++++ PROVIDED RECORDS

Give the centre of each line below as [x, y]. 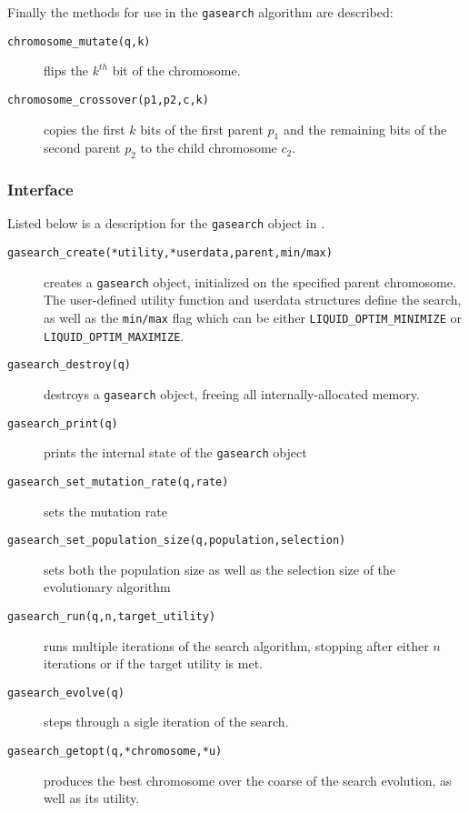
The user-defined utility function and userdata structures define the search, [253, 300]
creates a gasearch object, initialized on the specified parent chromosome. [250, 281]
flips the [66, 70]
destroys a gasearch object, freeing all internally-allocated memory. [232, 393]
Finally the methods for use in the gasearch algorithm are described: [200, 12]
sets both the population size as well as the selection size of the [220, 569]
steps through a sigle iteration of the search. [166, 722]
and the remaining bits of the [365, 129]
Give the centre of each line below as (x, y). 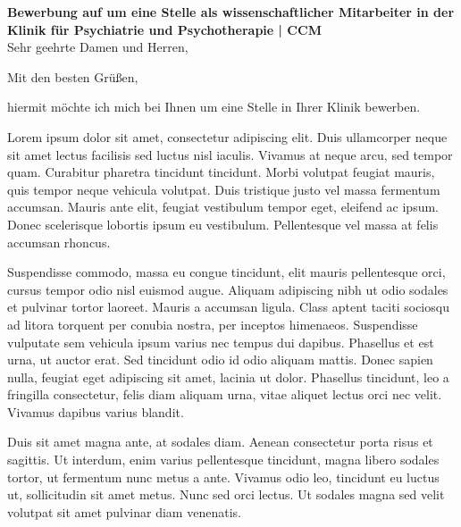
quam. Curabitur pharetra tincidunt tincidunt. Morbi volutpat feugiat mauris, (221, 172)
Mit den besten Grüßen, (73, 76)
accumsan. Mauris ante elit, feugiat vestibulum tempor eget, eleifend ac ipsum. (223, 207)
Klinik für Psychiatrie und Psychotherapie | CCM (164, 29)
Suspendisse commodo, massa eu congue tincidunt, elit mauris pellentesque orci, (226, 272)
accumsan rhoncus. (59, 242)
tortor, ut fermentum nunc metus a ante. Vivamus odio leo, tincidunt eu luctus (223, 477)
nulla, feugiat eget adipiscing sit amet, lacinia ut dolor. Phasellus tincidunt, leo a (228, 376)
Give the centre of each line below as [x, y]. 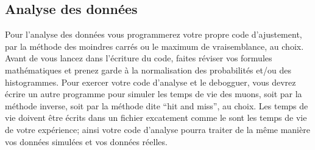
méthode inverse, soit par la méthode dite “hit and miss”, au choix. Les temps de [157, 105]
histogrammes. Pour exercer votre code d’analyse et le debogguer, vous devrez [150, 82]
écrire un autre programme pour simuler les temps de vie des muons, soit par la [154, 94]
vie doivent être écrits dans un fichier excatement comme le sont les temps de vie [156, 118]
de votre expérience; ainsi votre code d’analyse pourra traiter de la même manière [157, 129]
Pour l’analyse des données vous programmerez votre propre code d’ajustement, [154, 34]
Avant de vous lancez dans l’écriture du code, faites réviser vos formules [139, 58]
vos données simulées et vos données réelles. [86, 141]
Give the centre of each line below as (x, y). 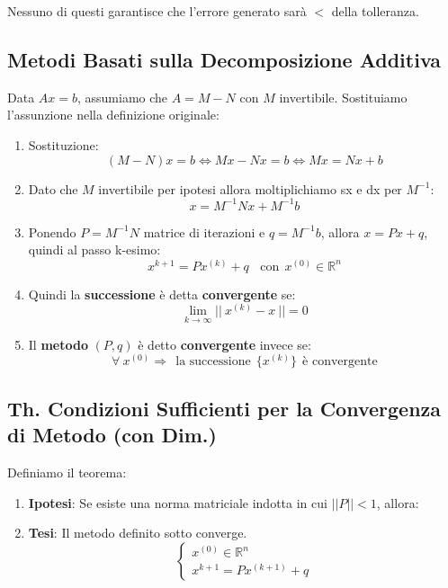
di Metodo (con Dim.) (112, 435)
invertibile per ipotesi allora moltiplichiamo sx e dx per (250, 188)
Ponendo (52, 232)
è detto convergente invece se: (224, 344)
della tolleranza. (375, 11)
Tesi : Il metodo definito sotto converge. (138, 533)
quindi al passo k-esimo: (94, 249)
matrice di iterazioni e (204, 232)
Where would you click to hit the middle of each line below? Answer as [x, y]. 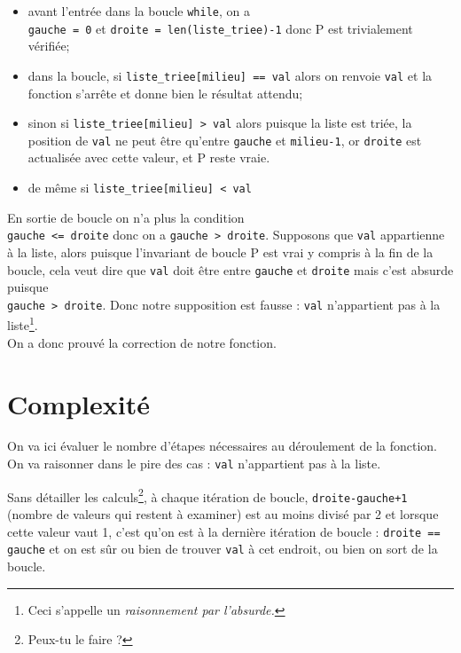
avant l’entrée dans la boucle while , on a [139, 11]
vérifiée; [49, 46]
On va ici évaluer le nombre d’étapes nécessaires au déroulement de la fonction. [222, 446]
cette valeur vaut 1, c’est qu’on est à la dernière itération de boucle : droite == [224, 531]
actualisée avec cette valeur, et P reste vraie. [149, 157]
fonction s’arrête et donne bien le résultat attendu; [165, 93]
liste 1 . [23, 324]
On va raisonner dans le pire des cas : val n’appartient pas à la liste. [194, 464]
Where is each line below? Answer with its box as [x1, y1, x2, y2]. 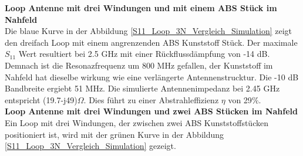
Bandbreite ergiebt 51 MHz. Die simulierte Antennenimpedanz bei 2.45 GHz [5, 82, 280, 94]
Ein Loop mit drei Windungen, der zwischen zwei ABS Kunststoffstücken [5, 116, 268, 128]
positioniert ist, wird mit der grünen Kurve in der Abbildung [5, 128, 224, 140]
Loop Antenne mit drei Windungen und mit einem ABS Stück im [5, 2, 277, 13]
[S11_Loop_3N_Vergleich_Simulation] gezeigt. [5, 140, 176, 152]
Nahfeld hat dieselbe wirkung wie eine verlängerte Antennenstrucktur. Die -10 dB [5, 70, 299, 83]
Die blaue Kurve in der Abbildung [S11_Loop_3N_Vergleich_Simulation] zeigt [5, 25, 292, 37]
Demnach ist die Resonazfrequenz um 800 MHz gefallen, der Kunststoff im [5, 59, 273, 71]
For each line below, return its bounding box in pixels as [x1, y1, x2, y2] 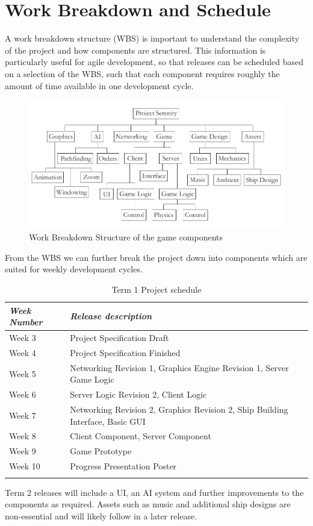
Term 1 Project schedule [111, 283, 202, 296]
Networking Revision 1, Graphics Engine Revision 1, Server [70, 361, 289, 374]
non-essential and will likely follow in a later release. [5, 509, 197, 522]
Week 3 [9, 331, 36, 344]
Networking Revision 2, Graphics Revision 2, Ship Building [70, 403, 288, 416]
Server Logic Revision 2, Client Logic [70, 388, 207, 401]
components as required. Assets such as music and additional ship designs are [5, 498, 291, 510]
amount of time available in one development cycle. [5, 79, 194, 92]
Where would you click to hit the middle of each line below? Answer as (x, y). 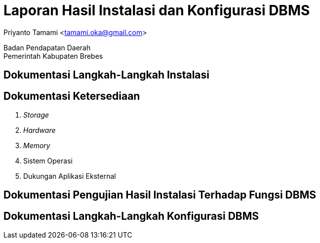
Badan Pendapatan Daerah (47, 47)
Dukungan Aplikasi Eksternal (70, 176)
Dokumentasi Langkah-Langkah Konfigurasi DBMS (131, 216)
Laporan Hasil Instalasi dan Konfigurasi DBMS (157, 10)
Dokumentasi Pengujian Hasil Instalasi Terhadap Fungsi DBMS (160, 195)
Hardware (40, 130)
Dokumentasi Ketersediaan (72, 96)
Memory (37, 146)

++++++++

* **TASK OBJECTIVE**:
Exactly the lines from the top of the listing through the line with "destroys a gasearch", and no pictures, should be printed.

* **RESULT**:
Give the centre of each line below as [x, y]. 
The user-defined utility function and userdata structures define the search, [253, 300]
creates a gasearch object, initialized on the specified parent chromosome. [250, 281]
flips the [66, 70]
destroys a gasearch object, freeing all internally-allocated memory. [232, 393]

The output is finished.